**Aim of the exercise:** Find every line below with the word "sensitivity". Then give only how many there are.

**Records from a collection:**
##############################

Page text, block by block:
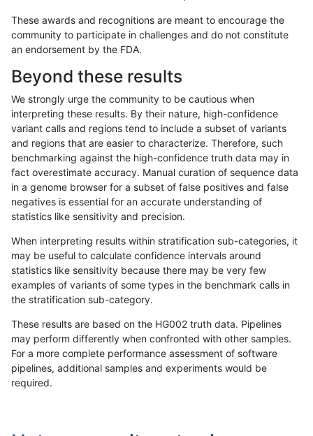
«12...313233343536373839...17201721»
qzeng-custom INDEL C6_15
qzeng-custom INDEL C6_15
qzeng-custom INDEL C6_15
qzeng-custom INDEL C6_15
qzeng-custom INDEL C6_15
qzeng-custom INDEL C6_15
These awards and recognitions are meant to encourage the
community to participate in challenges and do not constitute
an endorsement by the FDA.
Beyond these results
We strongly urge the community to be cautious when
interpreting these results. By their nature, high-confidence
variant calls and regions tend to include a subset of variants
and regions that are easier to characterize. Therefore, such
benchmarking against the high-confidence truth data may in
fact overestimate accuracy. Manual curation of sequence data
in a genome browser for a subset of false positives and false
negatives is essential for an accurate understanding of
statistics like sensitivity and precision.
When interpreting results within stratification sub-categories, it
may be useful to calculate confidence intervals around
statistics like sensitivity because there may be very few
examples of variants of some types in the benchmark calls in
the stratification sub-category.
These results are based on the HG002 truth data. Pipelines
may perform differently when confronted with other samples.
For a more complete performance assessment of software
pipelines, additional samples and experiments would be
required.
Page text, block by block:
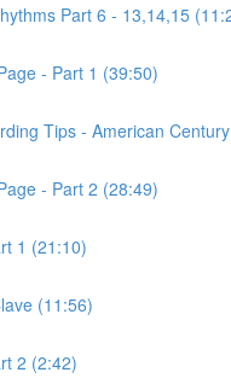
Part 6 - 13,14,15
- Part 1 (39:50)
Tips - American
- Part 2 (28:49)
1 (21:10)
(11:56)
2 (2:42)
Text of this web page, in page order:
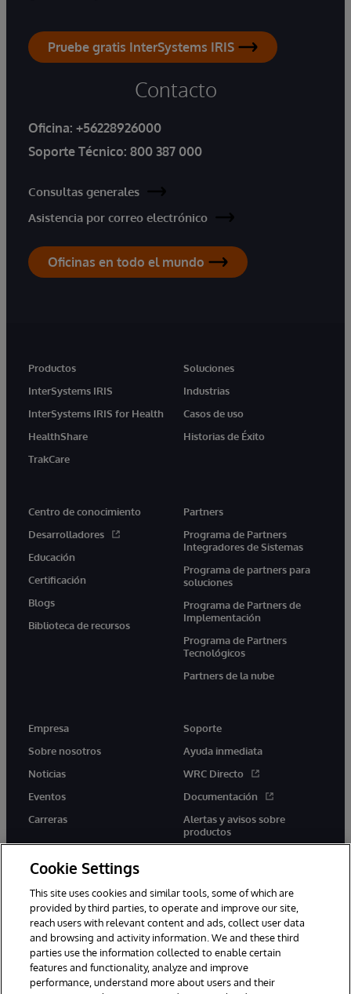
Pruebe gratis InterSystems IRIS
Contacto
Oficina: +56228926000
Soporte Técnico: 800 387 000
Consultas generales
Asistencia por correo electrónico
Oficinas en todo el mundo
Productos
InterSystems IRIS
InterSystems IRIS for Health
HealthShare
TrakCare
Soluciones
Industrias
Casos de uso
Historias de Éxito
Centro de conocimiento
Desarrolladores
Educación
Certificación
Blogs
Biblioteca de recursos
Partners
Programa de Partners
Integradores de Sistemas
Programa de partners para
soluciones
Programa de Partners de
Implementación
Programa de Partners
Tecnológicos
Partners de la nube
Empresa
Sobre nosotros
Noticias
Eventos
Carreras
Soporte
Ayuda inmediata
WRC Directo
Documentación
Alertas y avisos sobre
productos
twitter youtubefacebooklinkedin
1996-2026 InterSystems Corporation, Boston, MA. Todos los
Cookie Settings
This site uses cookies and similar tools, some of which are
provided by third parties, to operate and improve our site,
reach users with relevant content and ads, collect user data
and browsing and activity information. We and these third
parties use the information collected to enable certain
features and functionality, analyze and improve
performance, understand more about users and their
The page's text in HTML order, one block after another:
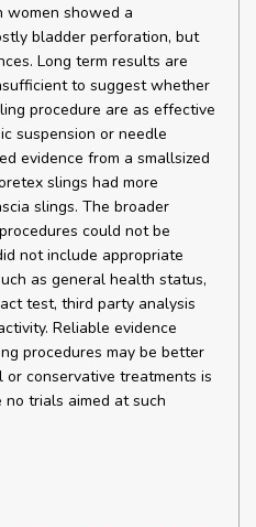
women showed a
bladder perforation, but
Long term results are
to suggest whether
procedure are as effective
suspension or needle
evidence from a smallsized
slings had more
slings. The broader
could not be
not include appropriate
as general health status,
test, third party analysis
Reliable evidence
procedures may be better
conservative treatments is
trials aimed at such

##############################

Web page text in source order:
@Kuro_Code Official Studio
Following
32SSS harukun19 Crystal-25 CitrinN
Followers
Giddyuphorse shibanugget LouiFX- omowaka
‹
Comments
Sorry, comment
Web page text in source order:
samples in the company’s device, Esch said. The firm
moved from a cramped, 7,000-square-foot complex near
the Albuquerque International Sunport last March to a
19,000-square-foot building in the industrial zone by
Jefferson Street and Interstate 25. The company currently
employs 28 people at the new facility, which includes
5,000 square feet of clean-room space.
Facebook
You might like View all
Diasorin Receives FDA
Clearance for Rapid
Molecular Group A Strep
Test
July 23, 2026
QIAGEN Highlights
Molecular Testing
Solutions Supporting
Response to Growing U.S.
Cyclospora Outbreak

##############################

**Answer to this exercise:** 2